### Problem to solve
Please repeat every entry exactly as written, but skip the pictures.

----- Supplied material

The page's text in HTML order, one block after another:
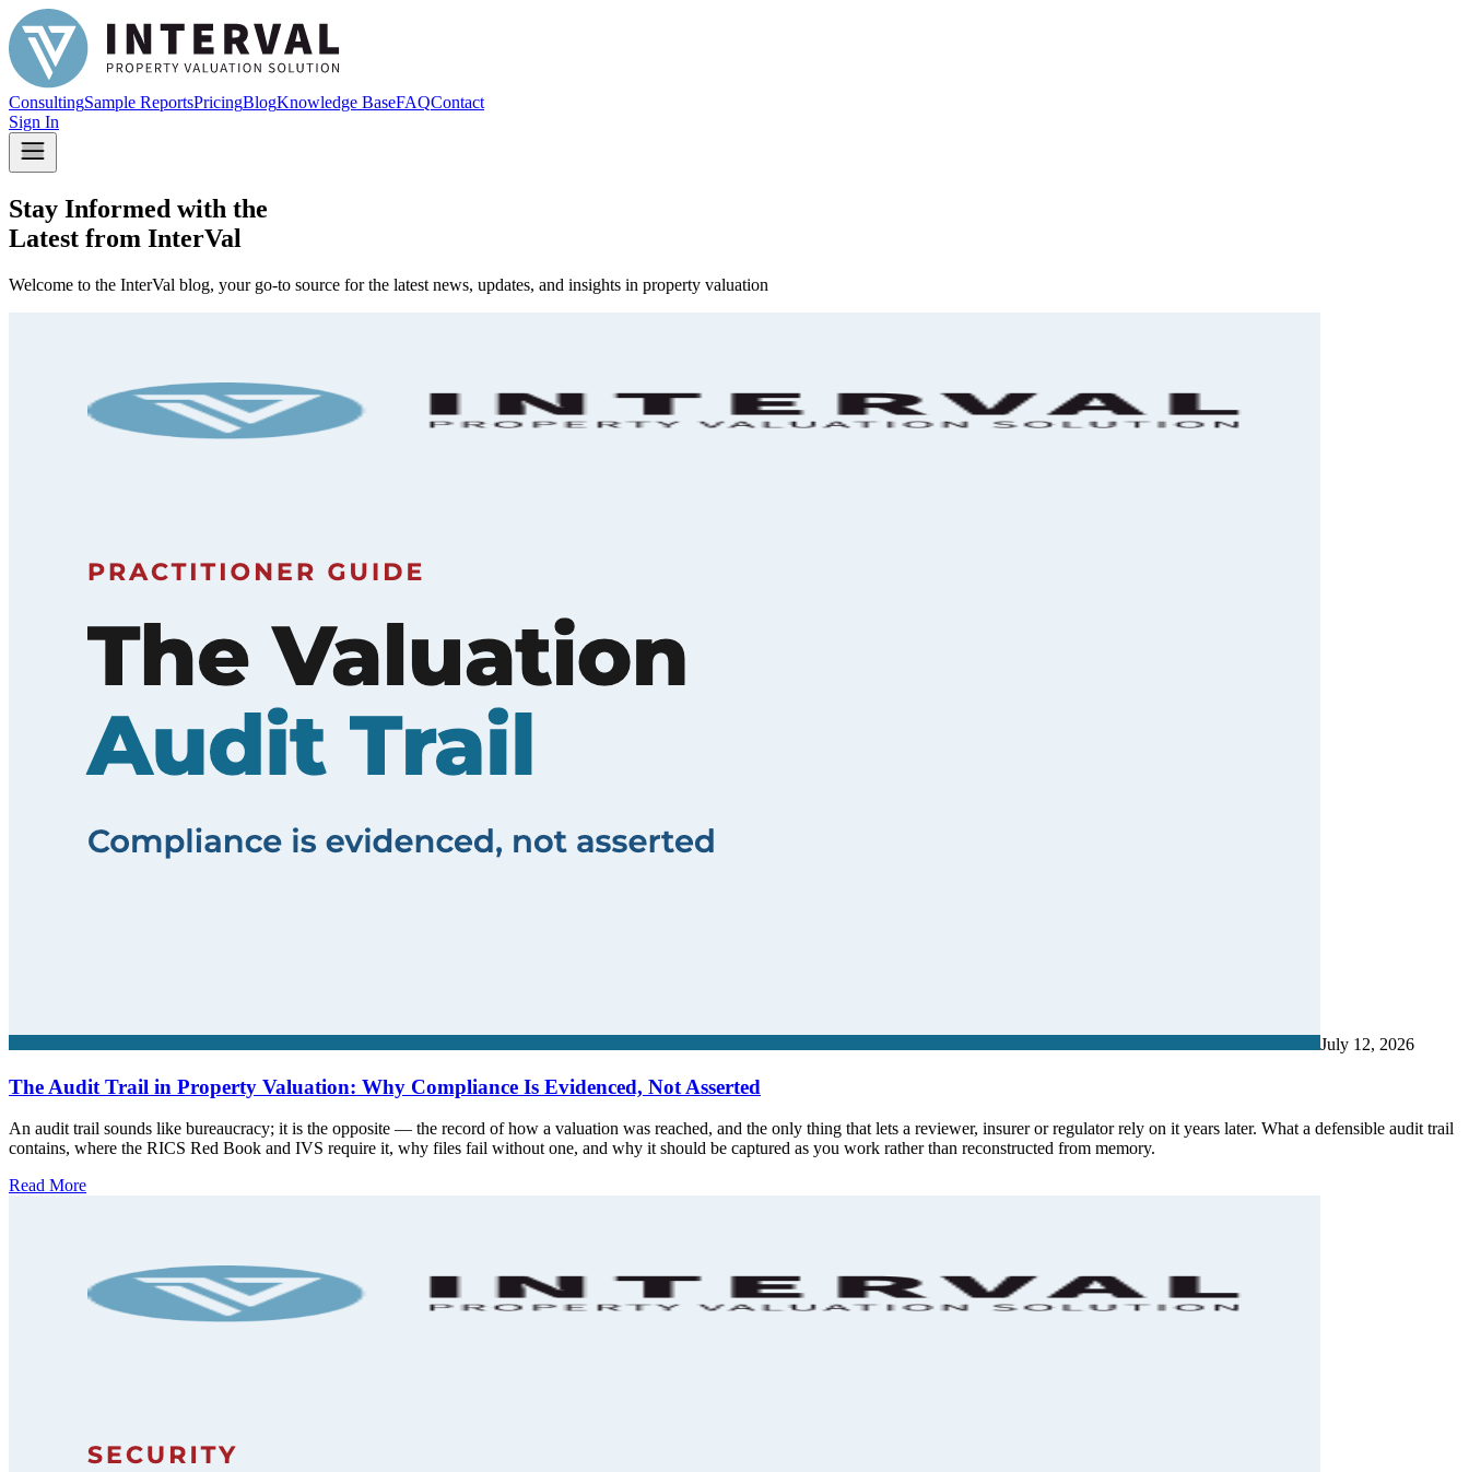
ConsultingSample ReportsPricingBlogKnowledge BaseFAQContact
Sign In
Stay Informed with the
Latest from InterVal
Welcome to the InterVal blog, your go-to source for the latest news, updates, and insights in property valuation
July 12, 2026
The Audit Trail in Property Valuation: Why Compliance Is Evidenced, Not Asserted
An audit trail sounds like bureaucracy; it is the opposite — the record of how a valuation was reached, and the only thing that lets a reviewer, insurer or regulator rely on it years later. What a defensible audit trail
contains, where the RICS Red Book and IVS require it, why files fail without one, and why it should be captured as you work rather than reconstructed from memory.
Read More

----------

### Answer for this exercise
The page's text in HTML order, one block after another:
ConsultingSample ReportsPricingBlogKnowledge BaseFAQContact
Sign In
Stay Informed with the
Latest from InterVal
Welcome to the InterVal blog, your go-to source for the latest news, updates, and insights in property valuation
July 12, 2026
The Audit Trail in Property Valuation: Why Compliance Is Evidenced, Not Asserted
An audit trail sounds like bureaucracy; it is the opposite — the record of how a valuation was reached, and the only thing that lets a reviewer, insurer or regulator rely on it years later. What a defensible audit trail
contains, where the RICS Red Book and IVS require it, why files fail without one, and why it should be captured as you work rather than reconstructed from memory.
Read More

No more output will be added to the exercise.